*** Opening of Data to use ***
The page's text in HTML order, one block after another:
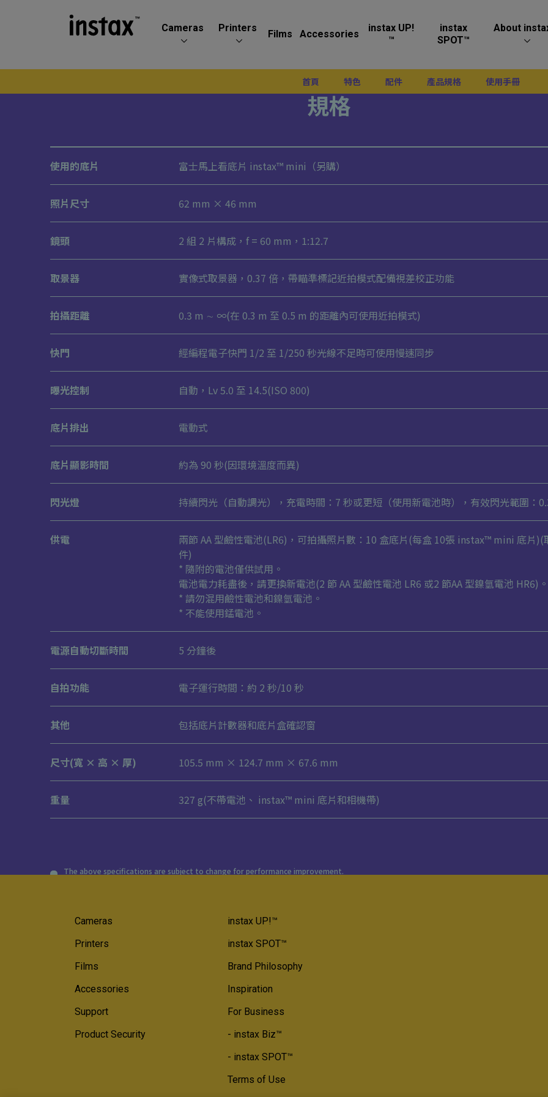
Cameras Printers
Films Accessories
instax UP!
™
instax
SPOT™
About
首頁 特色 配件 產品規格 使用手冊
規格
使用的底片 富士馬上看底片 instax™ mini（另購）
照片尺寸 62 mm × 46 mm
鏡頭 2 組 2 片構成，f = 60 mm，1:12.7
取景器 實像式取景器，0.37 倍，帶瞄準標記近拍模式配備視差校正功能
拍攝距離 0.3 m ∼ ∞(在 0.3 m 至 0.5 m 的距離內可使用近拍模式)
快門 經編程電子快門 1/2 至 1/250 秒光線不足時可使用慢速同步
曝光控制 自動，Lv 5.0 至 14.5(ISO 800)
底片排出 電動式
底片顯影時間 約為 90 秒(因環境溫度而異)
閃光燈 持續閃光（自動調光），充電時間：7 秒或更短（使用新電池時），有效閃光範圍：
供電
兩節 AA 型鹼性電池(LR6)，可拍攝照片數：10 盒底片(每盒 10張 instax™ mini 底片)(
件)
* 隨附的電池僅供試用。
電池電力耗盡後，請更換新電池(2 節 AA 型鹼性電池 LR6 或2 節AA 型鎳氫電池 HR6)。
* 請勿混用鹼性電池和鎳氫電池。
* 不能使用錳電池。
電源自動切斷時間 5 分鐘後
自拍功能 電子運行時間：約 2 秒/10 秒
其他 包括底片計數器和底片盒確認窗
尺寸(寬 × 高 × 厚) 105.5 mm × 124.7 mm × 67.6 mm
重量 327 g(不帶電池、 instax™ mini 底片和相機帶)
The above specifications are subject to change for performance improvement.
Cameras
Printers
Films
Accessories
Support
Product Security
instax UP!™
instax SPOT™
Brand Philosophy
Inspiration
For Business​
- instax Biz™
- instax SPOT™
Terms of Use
*** Close of Data to use ***
*** Opening of Data to use ***
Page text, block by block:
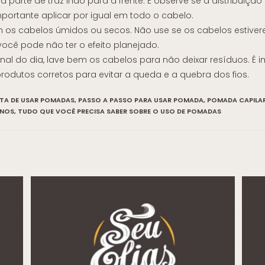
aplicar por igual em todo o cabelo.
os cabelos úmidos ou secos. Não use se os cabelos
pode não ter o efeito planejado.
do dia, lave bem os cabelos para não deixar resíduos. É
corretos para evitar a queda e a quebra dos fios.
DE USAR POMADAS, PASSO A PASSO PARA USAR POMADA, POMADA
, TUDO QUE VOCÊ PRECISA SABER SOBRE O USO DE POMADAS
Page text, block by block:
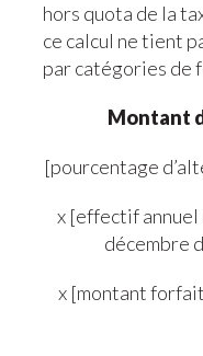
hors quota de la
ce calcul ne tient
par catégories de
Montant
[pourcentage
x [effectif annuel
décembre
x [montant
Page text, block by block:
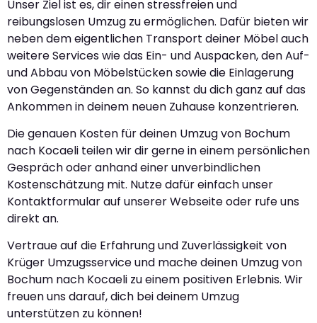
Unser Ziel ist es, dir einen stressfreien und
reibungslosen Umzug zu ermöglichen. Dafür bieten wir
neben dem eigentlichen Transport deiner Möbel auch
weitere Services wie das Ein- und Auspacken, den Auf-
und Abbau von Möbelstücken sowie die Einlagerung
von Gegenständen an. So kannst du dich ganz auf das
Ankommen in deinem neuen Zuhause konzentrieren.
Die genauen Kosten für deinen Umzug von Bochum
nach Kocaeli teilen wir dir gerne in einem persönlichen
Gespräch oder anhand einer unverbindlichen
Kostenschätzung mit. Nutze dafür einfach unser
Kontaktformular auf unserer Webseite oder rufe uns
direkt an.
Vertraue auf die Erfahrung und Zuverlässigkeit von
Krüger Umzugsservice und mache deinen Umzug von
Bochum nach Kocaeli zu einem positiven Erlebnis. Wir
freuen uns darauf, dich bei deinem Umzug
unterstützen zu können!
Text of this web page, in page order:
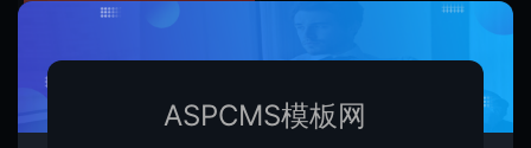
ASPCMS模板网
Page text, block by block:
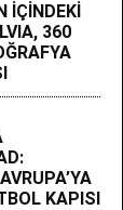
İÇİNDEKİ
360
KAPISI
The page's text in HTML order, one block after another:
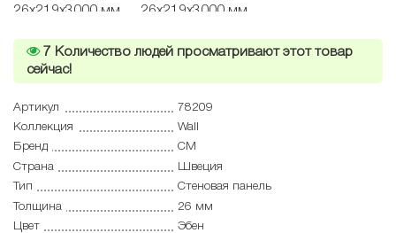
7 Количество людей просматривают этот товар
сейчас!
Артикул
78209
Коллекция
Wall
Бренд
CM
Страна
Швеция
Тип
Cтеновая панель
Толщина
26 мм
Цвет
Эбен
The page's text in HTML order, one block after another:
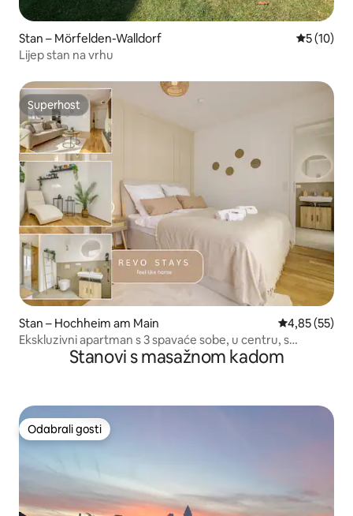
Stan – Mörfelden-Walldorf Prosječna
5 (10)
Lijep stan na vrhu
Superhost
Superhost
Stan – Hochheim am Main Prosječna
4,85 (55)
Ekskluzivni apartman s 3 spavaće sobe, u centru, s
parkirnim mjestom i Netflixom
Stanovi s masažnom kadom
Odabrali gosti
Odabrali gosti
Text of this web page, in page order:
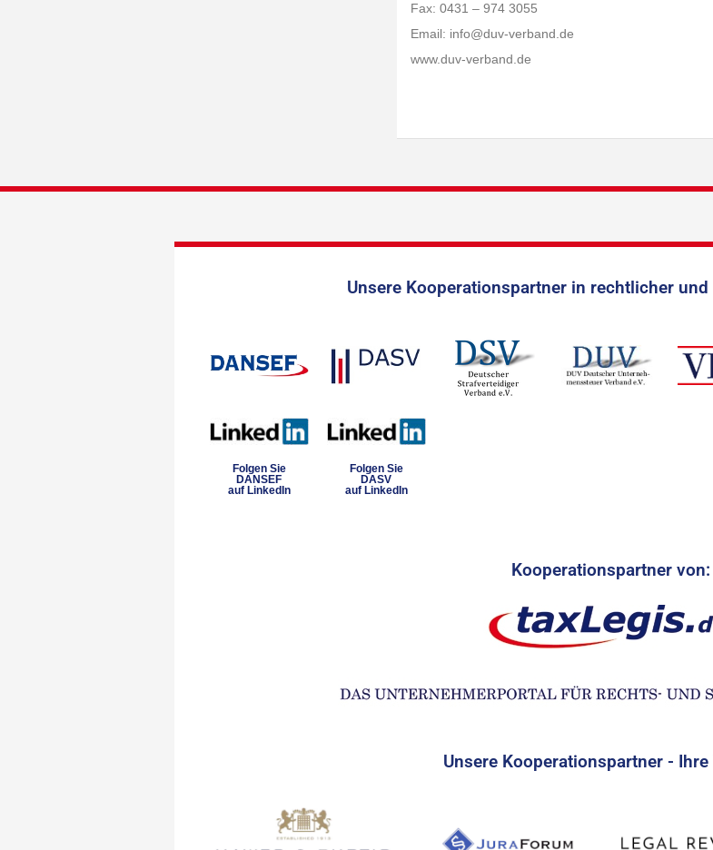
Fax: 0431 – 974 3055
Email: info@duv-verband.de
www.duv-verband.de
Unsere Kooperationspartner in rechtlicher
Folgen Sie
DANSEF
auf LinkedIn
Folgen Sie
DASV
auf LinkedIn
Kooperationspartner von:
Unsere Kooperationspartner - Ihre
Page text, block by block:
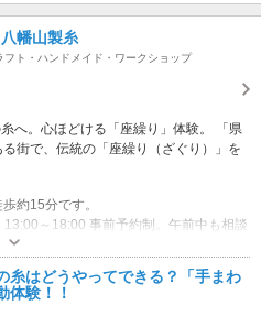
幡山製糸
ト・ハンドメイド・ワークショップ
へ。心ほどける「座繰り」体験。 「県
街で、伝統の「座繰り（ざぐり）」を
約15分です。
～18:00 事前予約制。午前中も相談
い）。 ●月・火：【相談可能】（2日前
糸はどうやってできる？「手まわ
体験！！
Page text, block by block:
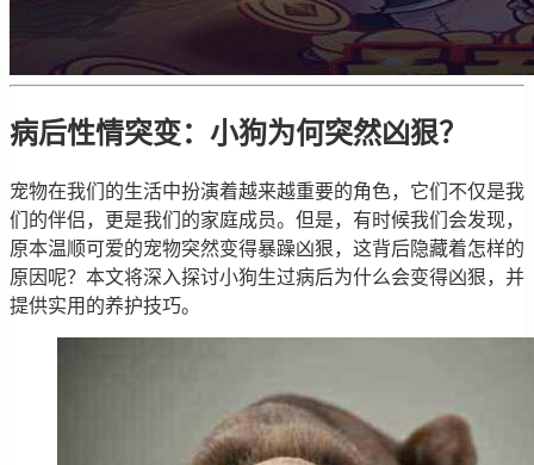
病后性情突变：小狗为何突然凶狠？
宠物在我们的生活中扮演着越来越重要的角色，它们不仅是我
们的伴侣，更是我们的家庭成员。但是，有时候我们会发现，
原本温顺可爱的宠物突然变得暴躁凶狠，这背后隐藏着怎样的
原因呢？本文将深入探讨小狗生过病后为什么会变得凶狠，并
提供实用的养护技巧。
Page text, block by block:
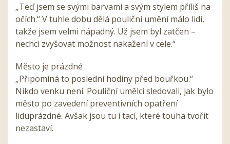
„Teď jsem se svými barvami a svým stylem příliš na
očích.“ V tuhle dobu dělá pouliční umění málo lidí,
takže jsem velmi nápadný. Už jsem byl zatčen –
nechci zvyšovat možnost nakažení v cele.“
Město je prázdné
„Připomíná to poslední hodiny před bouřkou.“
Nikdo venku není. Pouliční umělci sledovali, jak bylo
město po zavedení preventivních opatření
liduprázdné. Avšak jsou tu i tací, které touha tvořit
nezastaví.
*** Close of Data to use ***
*** Opening of Data to use ***
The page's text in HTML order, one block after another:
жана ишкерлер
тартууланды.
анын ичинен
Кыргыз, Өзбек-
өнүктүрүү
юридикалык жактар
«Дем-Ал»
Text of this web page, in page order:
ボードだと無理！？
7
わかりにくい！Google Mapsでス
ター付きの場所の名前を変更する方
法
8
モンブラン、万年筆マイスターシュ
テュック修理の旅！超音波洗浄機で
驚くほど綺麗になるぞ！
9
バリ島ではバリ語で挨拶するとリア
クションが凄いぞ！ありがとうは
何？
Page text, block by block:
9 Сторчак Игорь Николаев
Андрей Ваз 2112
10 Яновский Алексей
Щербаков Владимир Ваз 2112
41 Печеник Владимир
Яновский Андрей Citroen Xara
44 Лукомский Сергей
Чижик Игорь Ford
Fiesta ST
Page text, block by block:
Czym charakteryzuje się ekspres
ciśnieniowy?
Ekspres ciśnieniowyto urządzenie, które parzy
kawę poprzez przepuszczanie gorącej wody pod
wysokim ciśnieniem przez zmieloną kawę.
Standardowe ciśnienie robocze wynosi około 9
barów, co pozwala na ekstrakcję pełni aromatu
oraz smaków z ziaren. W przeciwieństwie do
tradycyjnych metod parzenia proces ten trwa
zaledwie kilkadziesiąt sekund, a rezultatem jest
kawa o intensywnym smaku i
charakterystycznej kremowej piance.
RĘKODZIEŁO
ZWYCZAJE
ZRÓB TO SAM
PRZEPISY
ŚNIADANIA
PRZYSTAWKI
*** Close of Data to use ***
**How to complete this task**
Would you copy out each line of the records above where the word "kawę" occurs?

**Solution to this exercise**
kawę poprzez przepuszczanie gorącej wody pod
wysokim ciśnieniem przez zmieloną kawę.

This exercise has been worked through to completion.